- **ACTIVITY**
All of the data goes into your copy exactly as written. Images do not.

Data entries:
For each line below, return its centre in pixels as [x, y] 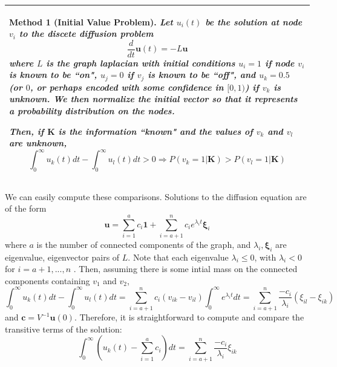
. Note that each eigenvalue [178, 257]
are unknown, [38, 143]
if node [280, 63]
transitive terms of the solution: [64, 329]
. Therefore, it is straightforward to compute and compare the [189, 317]
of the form [26, 208]
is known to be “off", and [202, 75]
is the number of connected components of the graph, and [144, 244]
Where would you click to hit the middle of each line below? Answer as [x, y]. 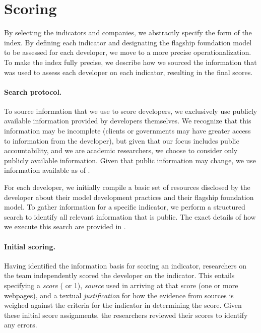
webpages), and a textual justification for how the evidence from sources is [119, 295]
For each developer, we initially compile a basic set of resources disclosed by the [127, 187]
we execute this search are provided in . [65, 226]
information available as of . [47, 170]
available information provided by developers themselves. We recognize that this [128, 121]
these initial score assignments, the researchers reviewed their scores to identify [126, 315]
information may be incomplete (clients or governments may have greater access [127, 131]
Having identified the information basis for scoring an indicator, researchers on [125, 265]
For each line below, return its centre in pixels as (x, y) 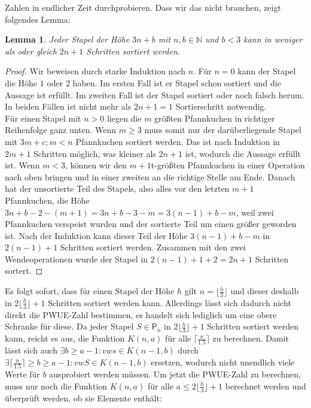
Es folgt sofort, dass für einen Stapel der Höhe (90, 291)
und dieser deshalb (265, 291)
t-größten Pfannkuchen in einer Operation (228, 165)
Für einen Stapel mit (43, 118)
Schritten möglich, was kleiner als (95, 153)
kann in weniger (273, 39)
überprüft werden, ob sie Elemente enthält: (83, 398)
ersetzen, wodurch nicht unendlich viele (223, 362)
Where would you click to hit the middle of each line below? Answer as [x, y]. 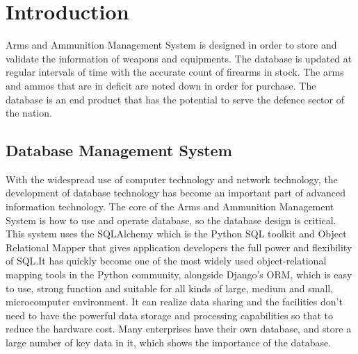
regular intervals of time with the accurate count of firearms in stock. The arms [175, 72]
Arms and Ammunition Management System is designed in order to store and [171, 45]
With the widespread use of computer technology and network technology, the [172, 179]
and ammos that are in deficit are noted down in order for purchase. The [161, 85]
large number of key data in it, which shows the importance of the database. [169, 343]
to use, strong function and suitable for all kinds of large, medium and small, [170, 288]
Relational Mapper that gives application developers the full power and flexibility [179, 247]
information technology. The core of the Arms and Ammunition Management [170, 206]
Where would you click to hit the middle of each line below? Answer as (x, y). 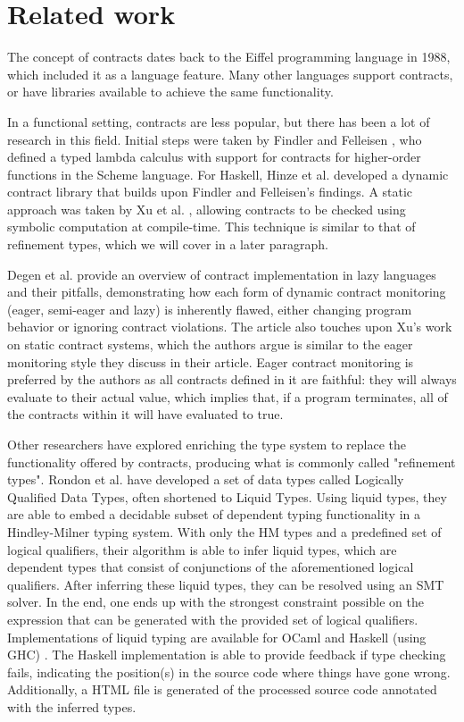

- **SOLUTION TO THIS EXERCISE**
For each line below, return its centre in pixels as [x, y] 
. Note that each eigenvalue [178, 257]
are unknown, [38, 143]
if node [280, 63]
transitive terms of the solution: [64, 329]
. Therefore, it is straightforward to compute and compare the [189, 317]
of the form [26, 208]
is known to be “off", and [202, 75]
is the number of connected components of the graph, and [144, 244]
Where would you click to hit the middle of each line below? Answer as [x, y]. 
webpages), and a textual justification for how the evidence from sources is [119, 295]
For each developer, we initially compile a basic set of resources disclosed by the [127, 187]
we execute this search are provided in . [65, 226]
information available as of . [47, 170]
available information provided by developers themselves. We recognize that this [128, 121]
these initial score assignments, the researchers reviewed their scores to identify [126, 315]
information may be incomplete (clients or governments may have greater access [127, 131]
Having identified the information basis for scoring an indicator, researchers on [125, 265]
For each line below, return its centre in pixels as (x, y) 
Es folgt sofort, dass für einen Stapel der Höhe (90, 291)
und dieser deshalb (265, 291)
t-größten Pfannkuchen in einer Operation (228, 165)
Für einen Stapel mit (43, 118)
Schritten möglich, was kleiner als (95, 153)
kann in weniger (273, 39)
überprüft werden, ob sie Elemente enthält: (83, 398)
ersetzen, wodurch nicht unendlich viele (223, 362)
Where would you click to hit the middle of each line below? Answer as [x, y]. 
regular intervals of time with the accurate count of firearms in stock. The arms [175, 72]
Arms and Ammunition Management System is designed in order to store and [171, 45]
With the widespread use of computer technology and network technology, the [172, 179]
and ammos that are in deficit are noted down in order for purchase. The [161, 85]
large number of key data in it, which shows the importance of the database. [169, 343]
to use, strong function and suitable for all kinds of large, medium and small, [170, 288]
Relational Mapper that gives application developers the full power and flexibility [179, 247]
information technology. The core of the Arms and Ammunition Management [170, 206]
Where would you click to hit the middle of each line below? Answer as (x, y). 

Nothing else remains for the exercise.